→ **RECORDS TO PROCESS**
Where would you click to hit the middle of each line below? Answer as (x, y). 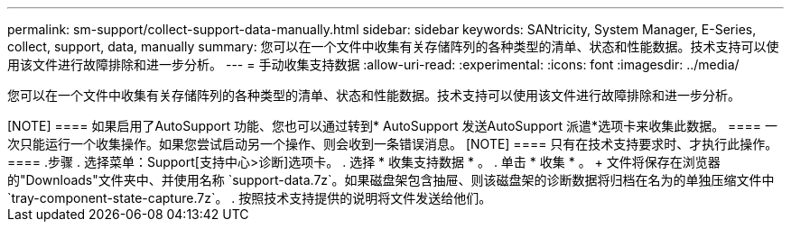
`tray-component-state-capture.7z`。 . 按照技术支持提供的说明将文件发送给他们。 (250, 198)
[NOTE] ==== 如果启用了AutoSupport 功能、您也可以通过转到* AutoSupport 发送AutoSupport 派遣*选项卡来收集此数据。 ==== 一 (393, 126)
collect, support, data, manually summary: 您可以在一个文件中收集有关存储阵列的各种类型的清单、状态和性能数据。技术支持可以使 (393, 46)
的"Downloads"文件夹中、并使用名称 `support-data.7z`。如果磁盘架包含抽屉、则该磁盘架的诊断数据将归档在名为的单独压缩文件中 (391, 180)
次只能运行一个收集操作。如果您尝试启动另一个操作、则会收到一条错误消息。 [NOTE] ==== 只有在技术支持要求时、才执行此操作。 (393, 144)
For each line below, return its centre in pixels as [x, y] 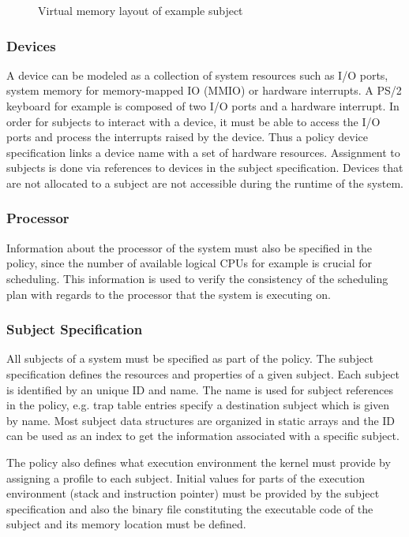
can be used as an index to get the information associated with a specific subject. [203, 436]
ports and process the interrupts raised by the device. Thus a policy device [187, 137]
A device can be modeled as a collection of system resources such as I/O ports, [197, 75]
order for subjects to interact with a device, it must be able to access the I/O [193, 121]
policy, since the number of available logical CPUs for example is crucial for [189, 263]
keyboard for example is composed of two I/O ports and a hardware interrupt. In [203, 106]
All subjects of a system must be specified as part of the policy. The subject [190, 358]
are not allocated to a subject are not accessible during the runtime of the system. [205, 183]

→ **ABOUT THIS EXERCISE**
Among the lines above, find those containing the word "must" and copy each.

→ **YOUR RESPONSE**
order for subjects to interact with a device, it must be able to access the I/O [193, 121]
All subjects of a system must be specified as part of the policy. The subject [190, 358]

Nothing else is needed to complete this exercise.